Zichtbaar als in een versnelde film zie ik dat er in de loop van de dag gaten beginnen vallen in de met sneeuw bedekte heuvels en wordt de ondergrond zichtbaar. Het is een lange dag geworden waarbij ik geregeld mijn verstand in een winterslaap bracht. Dan weer wat regels op papier zet. In de namiddag deed ik nog een poging om te vertrekken maar merk al snel dat dit geen optie is. Breng het thuisfront op de hoogte dat ik vandaag ter plaatse blijf.

Dag 10:
Er resten mij nog 8 luttele kilometers en daar wacht een douche.
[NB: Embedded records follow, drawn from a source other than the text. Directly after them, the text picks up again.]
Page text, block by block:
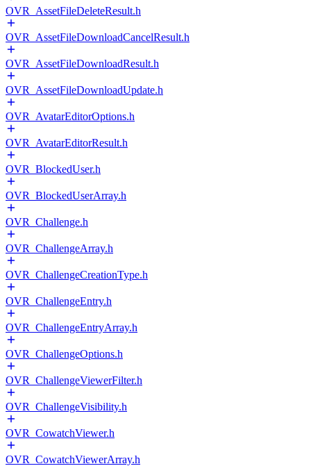
OVR_AssetFileDeleteResult.h
OVR_AssetFileDownloadCancelResult.h
OVR_AssetFileDownloadResult.h
OVR_AssetFileDownloadUpdate.h
OVR_AvatarEditorOptions.h
OVR_AvatarEditorResult.h
OVR_BlockedUser.h
OVR_BlockedUserArray.h
OVR_Challenge.h
OVR_ChallengeArray.h
OVR_ChallengeCreationType.h
OVR_ChallengeEntry.h
OVR_ChallengeEntryArray.h
OVR_ChallengeOptions.h
OVR_ChallengeViewerFilter.h
OVR_ChallengeVisibility.h
OVR_CowatchViewer.h
OVR_CowatchViewerArray.h
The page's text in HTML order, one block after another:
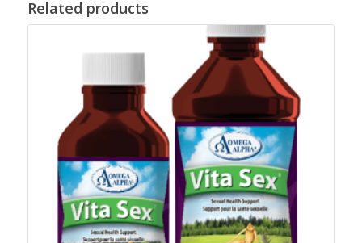
Related products
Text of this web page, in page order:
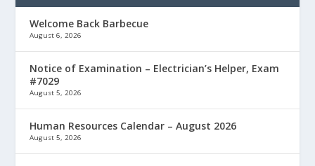
Welcome Back Barbecue
August 6, 2026
Notice of Examination – Electrician’s Helper, Exam
#7029
August 5, 2026
Human Resources Calendar – August 2026
August 5, 2026
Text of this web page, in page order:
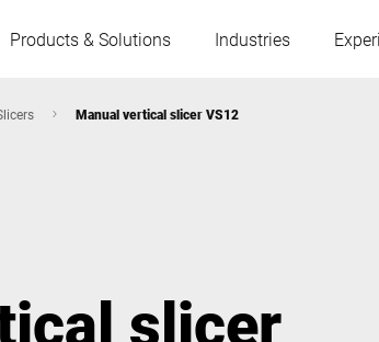
Products & Solutions Industries
Hungary
Manual vertical slicer VS12
slicer
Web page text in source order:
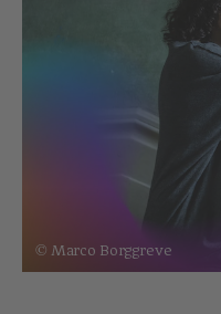
© Marco Borggreve
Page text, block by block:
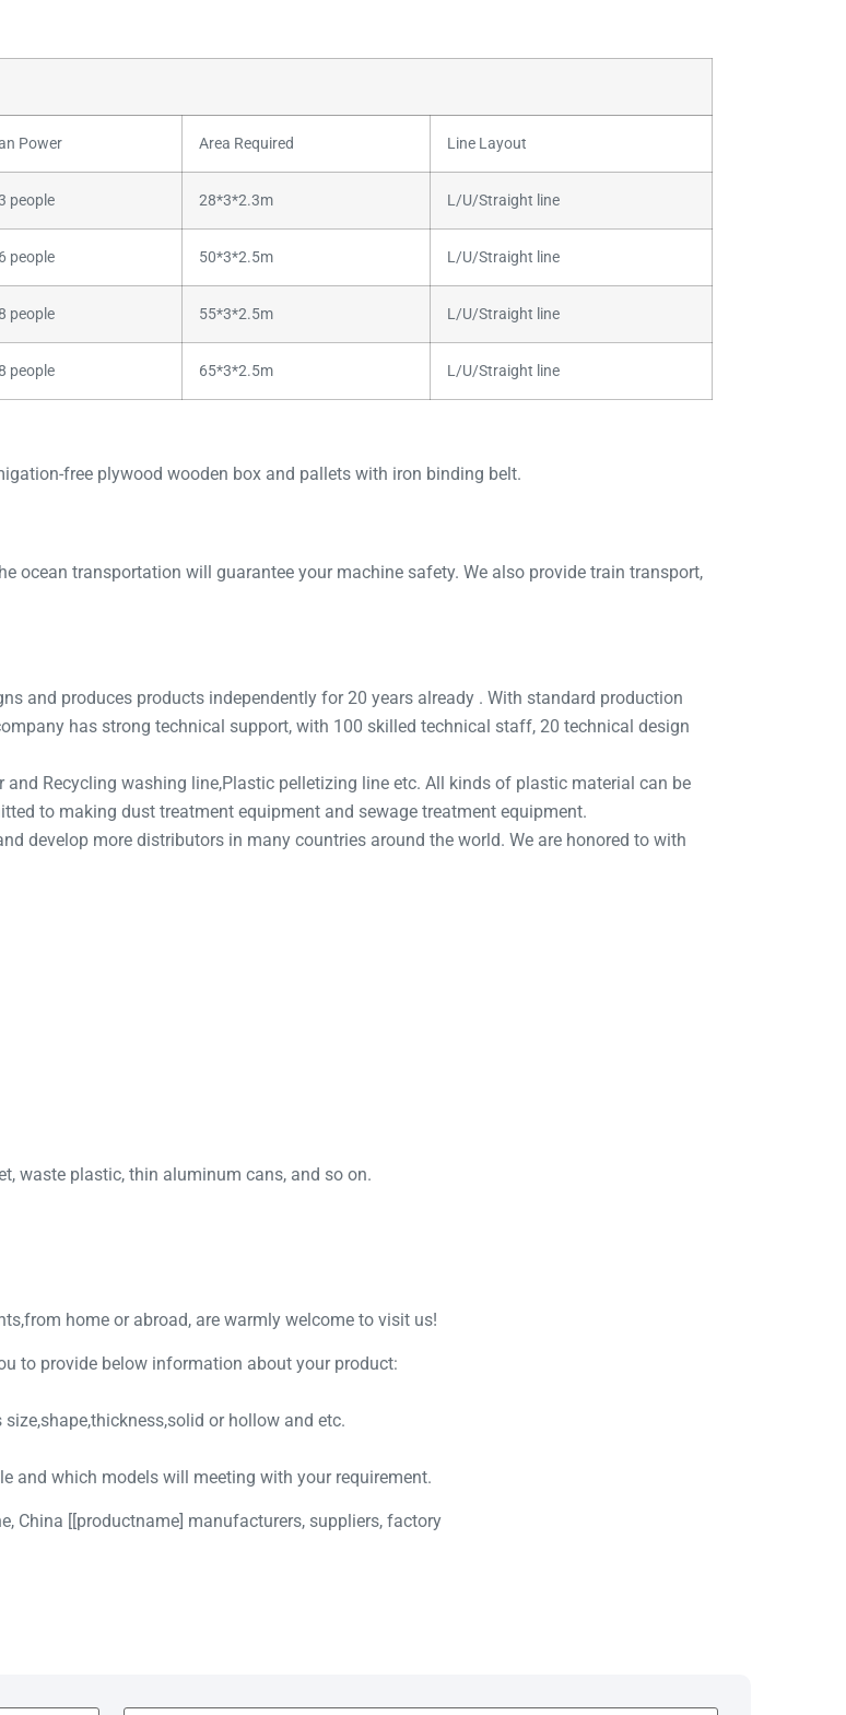
Power Area Required Line Layout
people 28*3*2.3m L/U/Straight line
people 50*3*2.5m L/U/Straight line
people 55*3*2.5m L/U/Straight line
people 65*3*2.5m L/U/Straight line
free plywood wooden box and pallets with iron binding belt.
ocean transportation will guarantee your machine safety. We also provide train transport,
and produces products independently for 20 years already . With standard production
has strong technical support, with 100 skilled technical staff, 20 technical design
and Recycling washing line,Plastic pelletizing line etc. All kinds of plastic material can be
to making dust treatment equipment and sewage treatment equipment.
develop more distributors in many countries around the world. We are honored to with
waste plastic, thin aluminum cans, and so on.
home or abroad, are warmly welcome to visit us!
to provide below information about your product:
or hollow and etc.
and which models will meeting with your requirement.
China [[productname] manufacturers, suppliers, factory
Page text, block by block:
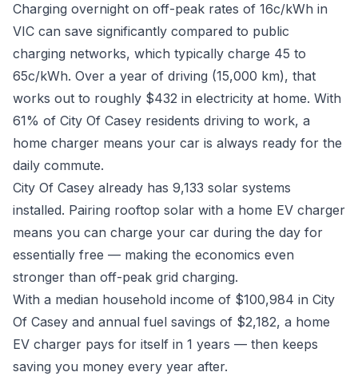
Charging overnight on off-peak rates of 16c/kWh in
VIC can save significantly compared to public
charging networks, which typically charge 45 to
65c/kWh. Over a year of driving (15,000 km), that
works out to roughly $432 in electricity at home. With
61% of City Of Casey residents driving to work, a
home charger means your car is always ready for the
daily commute.
City Of Casey already has 9,133 solar systems
installed. Pairing rooftop solar with a home EV charger
means you can charge your car during the day for
essentially free — making the economics even
stronger than off-peak grid charging.
With a median household income of $100,984 in City
Of Casey and annual fuel savings of $2,182, a home
EV charger pays for itself in 1 years — then keeps
saving you money every year after.
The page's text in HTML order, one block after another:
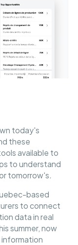
today's
these
available to
to understand
tomorrow's.
based
to connect
data in real
summer, now
information
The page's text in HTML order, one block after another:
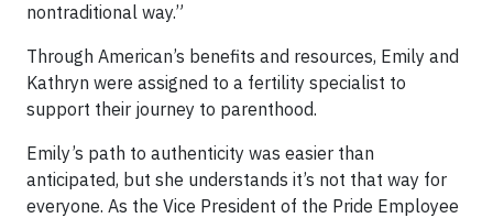
nontraditional way.”
Through American’s benefits and resources, Emily and
Kathryn were assigned to a fertility specialist to
support their journey to parenthood.
Emily’s path to authenticity was easier than
anticipated, but she understands it’s not that way for
everyone. As the Vice President of the Pride Employee
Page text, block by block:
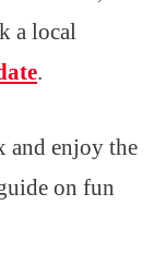
a local
.
and enjoy the
on fun

Stuifsneeuw zoekt het kleinste gaatje op om zijn weg te vinden. Dat doen ook de geuren die opstijgen vanaf een mens die 10 dagen geen zeep heeft gevoeld. Ik boek twee nachten binnen. Compleet met diner en ontbijt. Ik ga ervan genieten. Ook nu weer klinken die zinnen wrang tegen het verhaal wat elders in het oosten wordt geschreven.

Dag 11:
Ik gebruik de dag om wat ruimte vrij te maken in mijn hoofd. Om na te denken over enkele persoonlijke thema’s en ze aan het papier toe te vertrouwen. De reis die ik de voorbije dagen heb gelopen. De reis binnen dit leven en de gebeurtenissen onderweg. Het idee dat het zelfbeschikkingsrecht, de keuze die iemand heeft hoe zijn leven vorm wordt gegeven overgewaardeerd wordt. 
Het veel meer te maken heeft met je omstandigheden en toevallige ontmoetingen, geluk of pech. Ik denk dat dat grotendeels waar is. Dat heeft deze tocht ook duidelijk gemaakt.